Speaking of “Reporting”, we now join Action News in progress…



Maria the Anchorwoman… fear that one airline charging $45 for carry-on bags will create a domino effect, with other airlines most likely following suit and charging as well.

In a related story, one airline is considering offering discounts for children as long as their parents are willing to store their children in overhead bins.

A spokesman for the airlines also confirmed that all meals will eventually be eliminated from flights and passengers will instead receive buckets of peanuts.

And now, Action News technical reporter Ella Vader has some exciting news from the SQL Server world. Ella?


Ella Vader, ReporterThank you, Maria. Since the introduction of SQL Server 2005, developers have had the ability to create recursive CTE’s that can process a self-referential table and produce a simple hierarchical report of manager/employee relationships or a bill of materials report.

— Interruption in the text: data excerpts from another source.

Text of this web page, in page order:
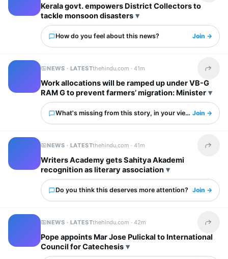
Kerala govt. empowers District Collectors to
tackle monsoon disasters
How do you feel about this news? Join →
NEWS · LATESTthehindu.com ·41m Share
Work allocations will be ramped up under VB-G
RAM G to prevent farmers’ migration: Minister
What's missing from this story, in your view?Join →
NEWS · LATESTthehindu.com ·41m Share
Writers Academy gets Sahitya Akademi
recognition as literary association
Do you think this deserves more attention? Join →
NEWS · LATESTthehindu.com ·42m Share
Pope appoints Mar Jose Pulickal to International
Council for Catechesis

For example, Books Online provides a crude example of displaying a hierarchical list using vertical bars to represent relationships in the AdventureWorks database. Here is an example of an organizational chart of EmployeeID #3, Roberto Tamburello:

with DirectReports(Name,EmployeeID,EmployeeLevel,Sort) as
(
select cast(c.LastName+', '+c.FirstName as varchar(255))
,e.EmployeeID
,1
,cast(c.LastName+', '+c.FirstName as varchar(255))
from AdventureWorks.HumanResources.Employee e
join AdventureWorks.Person.Contact c on e.ContactID=c.ContactID
where e.EmployeeID=3 /* Roberto Tamburello */
union all
select cast(replicate('| ',EmployeeLevel)+c.LastName+', '+c.FirstName as varchar(255))
,e.EmployeeID
,d.EmployeeLevel+1
,cast(rtrim(Sort)+'| '+c.LastName+', '+FirstName as varchar(255))
from AdventureWorks.HumanResources.Employee e
join AdventureWorks.Person.Contact c on e.ContactID=c.ContactID
join DirectReports d on e.ManagerID=d.EmployeeID
)
select Name
from DirectReports
order by Sort
/*
Tamburello, Roberto
| Cracium, Ovidiu
| | D'Hers, Thierry
| | Galvin, Janice
| Erickson, Gail
| Goldberg, Jossef
| Miller, Dylan
| | Margheim, Diane
| | Matthew, Gigi
| | Raheem, Michael
| Salavaria, Sharon
| Sullivan, Michael
| Walters, Rob
*/
This report is functional, but the final output is about as exciting as watching a CURSOR routine finish up.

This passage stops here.